Moore não fugia da estigmatização, mas sim, tirava proveito de sua sorte. O roteirista aproveitou-se da persona bem-humorada do ator, criando várias cenas cômicas para o filme, sequências que não iriam se encaixar na forma de atuar de Connery.

Mankiewicz queria ter escolhido uma atriz negra para o papel da Bond Girl cartomante Solitaire, mas os produtores preferiram seguir o conceito do livro original e decidiram-se pela bailarina e atriz inglesa Jane Seymour. Para o papel do vilão Kananga/Mr. Big foi escolhido o ator americano Yaphet Kotto. Para o papel do capanga Tee Hee escolheram o atorJulius W. Harris. O personagem ficou famoso por portar um braço de aço no lugar de seu original, que havia sido devorado por crocodilos.

Completando o exótico trio de vilões, o misterioso Barão Samedi, praticante de Vodu, foi interpretado por Geoffrey Holder, escolhido por suas habilidades como bailarino e por sua altura (dois metros e vinte), fator que deu um toque sobrenatural inegável ao seu personagem. Foi a partir deste filme que os produtores escolheram utilizar somente o título e alguns personagens dos livros de Ian Fleming, atendo-se por vezes apenas ao tema central ou menos que isto.

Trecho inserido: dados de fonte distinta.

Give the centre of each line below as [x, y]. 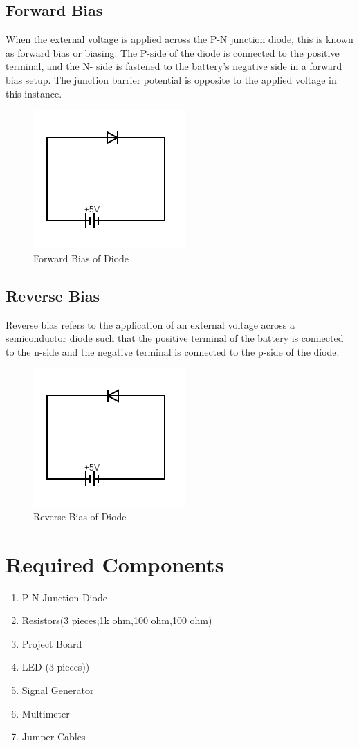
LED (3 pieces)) [56, 667]
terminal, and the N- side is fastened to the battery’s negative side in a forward [174, 66]
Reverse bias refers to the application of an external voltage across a [150, 324]
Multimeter [46, 713]
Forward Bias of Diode [81, 258]
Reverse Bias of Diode [80, 516]
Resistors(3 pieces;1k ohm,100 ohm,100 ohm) [117, 620]
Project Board [52, 643]
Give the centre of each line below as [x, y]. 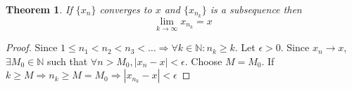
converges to [126, 9]
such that [67, 61]
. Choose [203, 61]
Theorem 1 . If [39, 9]
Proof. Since [32, 47]
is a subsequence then [256, 9]
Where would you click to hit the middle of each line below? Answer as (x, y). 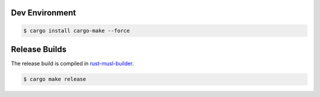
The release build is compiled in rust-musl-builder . (73, 64)
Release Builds (39, 49)
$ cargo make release (55, 79)
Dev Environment (44, 13)
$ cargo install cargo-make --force (77, 30)
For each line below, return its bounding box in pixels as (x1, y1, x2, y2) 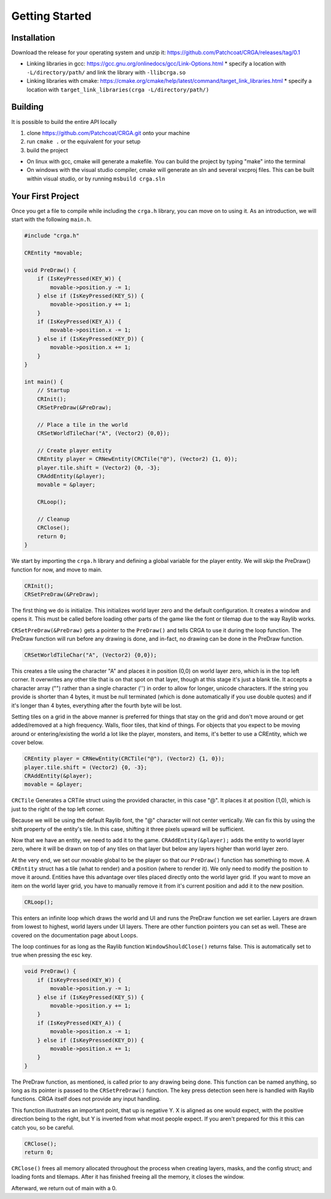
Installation (11, 33, 55, 43)
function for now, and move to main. (11, 565, 102, 573)
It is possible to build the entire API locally (11, 118, 117, 125)
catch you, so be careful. (11, 1123, 75, 1131)
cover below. (11, 739, 44, 746)
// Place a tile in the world (37, 421, 128, 428)
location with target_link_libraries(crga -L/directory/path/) (26, 86, 210, 93)
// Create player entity (37, 447, 112, 454)
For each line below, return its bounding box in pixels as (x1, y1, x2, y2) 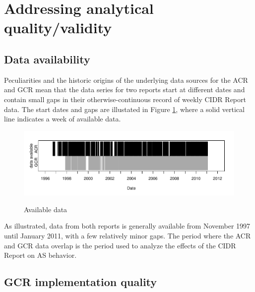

Uma decisão arriscada, mas que obteve êxito.

A trama inicia-se com a eliminação de três agentes do MI6 em solo americano, todos com uma coisa em comum, estavam vigiando o político Dr. Kananga, chefe de uma ilha das Caraíbas, San Monique. O que haveria por trás destes crimes? Com a ajuda de seu amigo do FBI: Felix Leiter (vivido desta vez por David Hedison), James Bond visita o restaurante “Fillet of Soul” no centro do Harlem, cujo proprietário é o gângster recluso e enigmático chamado Mr. Big, envolvido em um ardiloso plano envolvendo a construção de um império sustentado pela distribuição de psicotrópicos. Solitaire, uma cartomante e sacerdotisa pura que recebe ordens diretas de seu patrocinador: Kananga, irá obviamente se apaixonar pelo espião.

Como o compositor John Barry não estava disponível na época, foi chamado o “quinto Beatle” George Martin, que trouxe influências do Rock e da música jamaicana para a trilha. Paul McCartney interpretou a canção-título e a alçou ao segundo lugar no top da Billboard. “Live and Let Die” também foi indicada ao Oscar de melhor tema musical, mas perdeu para o trabalho de Marvin Hamlisch em “Nosso Amor de Ontem” (The Way we Were).

Dentre as várias cenas marcantes do filme, vale destacar a inconsequente perseguição de lanchas sobre a Baía da Louisiana, a eletrizante fuga de Bond e Solitaire em um ônibus de dois andares e a tensa sequência em que o agente se vê em uma pequena ilha cercada de crocodilos famintos por todos os lados.

O diretor Guy Hamilton conseguiu o impensável: deu ao mundo um novo 007, totalmente diferente do interpretado por Connery e Lazenby, em um filme criativo e corajoso. Roger Moore ofereceu ao público um agente mais humano e bem-humorado, cativando um enorme número de fãs no mundo todo.

O caminho estava pavimentado para a década mais divertida da franquia.